- **Work instructions**:
Below are the entries; count how many lines contain the word "Marin" and reply with that number alone.

---*---

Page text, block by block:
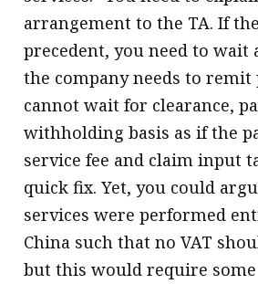
arrangement to the TA. If
precedent, you need to wait
the company needs to remit
cannot wait for clearance,
withholding basis as if the
service fee and claim input
quick fix. Yet, you could
services were performed
China such that no VAT
but this would require
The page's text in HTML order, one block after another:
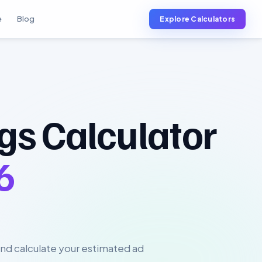
Blog Explore Calculators
Calculator
calculate your estimated ad
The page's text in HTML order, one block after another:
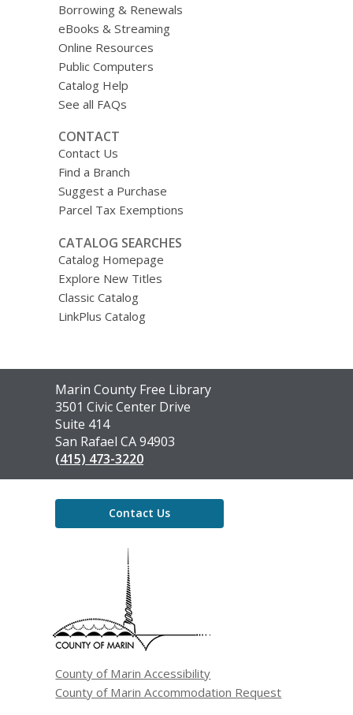
Borrowing & Renewals
eBooks & Streaming
Online Resources
Public Computers
Catalog Help
See all FAQs
CONTACT
Contact Us
Find a Branch
Suggest a Purchase
Parcel Tax Exemptions
CATALOG SEARCHES
Catalog Homepage
Explore New Titles
Classic Catalog
LinkPlus Catalog
Contact
the
Library
Marin County Free Library
3501 Civic Center Drive
Suite 414
San Rafael CA 94903
(415) 473-3220
Contact Us
County of Marin Accessibility
County of Marin Accommodation Request
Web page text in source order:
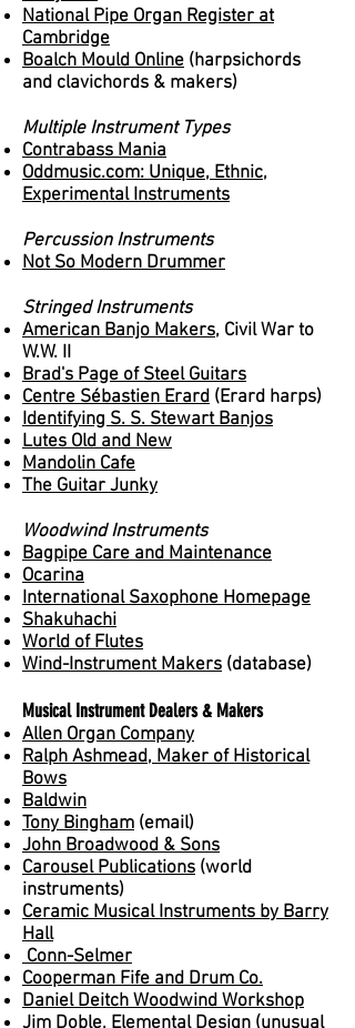
National Pipe Organ Register at
Cambridge
Boalch Mould Online (harpsichords
and clavichords & makers)
Multiple Instrument Types
Contrabass Mania
Oddmusic.com: Unique, Ethnic,
Experimental Instruments
Percussion Instruments
Not So Modern Drummer
Stringed Instruments
American Banjo Makers, Civil War to
W.W. II
Brad's Page of Steel Guitars
Centre Sébastien Erard (Erard harps)
Identifying S. S. Stewart Banjos
Lutes Old and New
Mandolin Cafe
The Guitar Junky
Woodwind Instruments
Bagpipe Care and Maintenance
Ocarina
International Saxophone Homepage
Shakuhachi
World of Flutes
Wind-Instrument Makers (database)
Musical Instrument Dealers & Makers
Allen Organ Company
Ralph Ashmead, Maker of Historical
Bows
Baldwin
Tony Bingham (email)
John Broadwood & Sons
Carousel Publications (world
instruments)
Ceramic Musical Instruments by Barry
Hall
Conn-Selmer
Cooperman Fife and Drum Co.
Daniel Deitch Woodwind Workshop
Jim Doble, Elemental Design (unusual
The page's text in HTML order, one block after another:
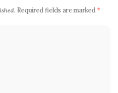
Required fields are marked *
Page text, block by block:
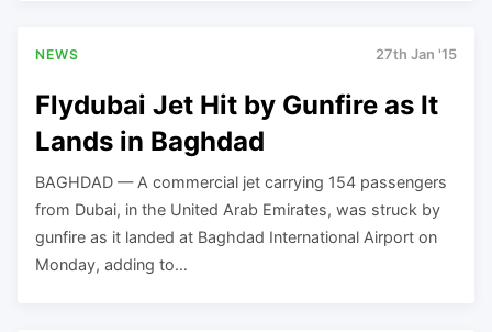
NEWS 27th Jan '15
Flydubai Jet Hit by Gunfire as It
Lands in Baghdad
BAGHDAD — A commercial jet carrying 154 passengers
from Dubai, in the United Arab Emirates, was struck by
gunfire as it landed at Baghdad International Airport on
Monday, adding to…
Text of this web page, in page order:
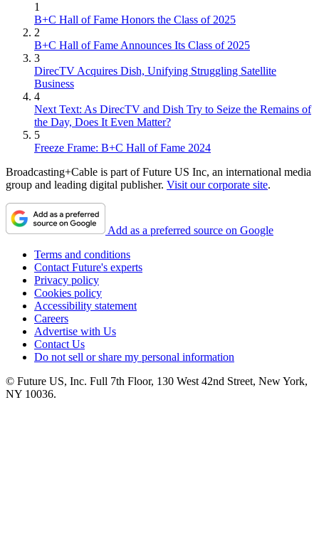
1
B+C Hall of Fame Honors the Class of 2025
2
B+C Hall of Fame Announces Its Class of 2025
3
DirecTV Acquires Dish, Unifying Struggling Satellite
Business
4
Next Text: As DirecTV and Dish Try to Seize the Remains of
the Day, Does It Even Matter?
5
Freeze Frame: B+C Hall of Fame 2024
Broadcasting+Cable is part of Future US Inc, an international media
group and leading digital publisher. Visit our corporate site.
Add as a preferred source on Google
Terms and conditions
Contact Future's experts
Privacy policy
Cookies policy
Accessibility statement
Careers
Advertise with Us
Contact Us
Do not sell or share my personal information
© Future US, Inc. Full 7th Floor, 130 West 42nd Street, New York,
NY 10036.
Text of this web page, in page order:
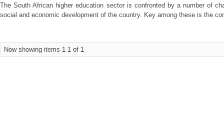
The South African higher education sector is confronted by a number of
social and economic development of the country. Key among these is the
Now showing items 1-1 of 1
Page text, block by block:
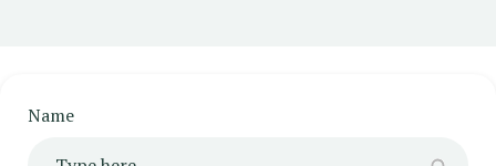
Name
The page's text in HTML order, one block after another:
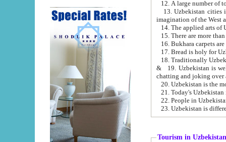
13. Uzbekistan cities including
15. There are more
16. Bukhara carpets
17. Bread is holy for
& 19. Uzbekistan is well known for
chatting and joking over
22. People in
Tourism in Uzbekistan

---*---

- **Exercise response**:
3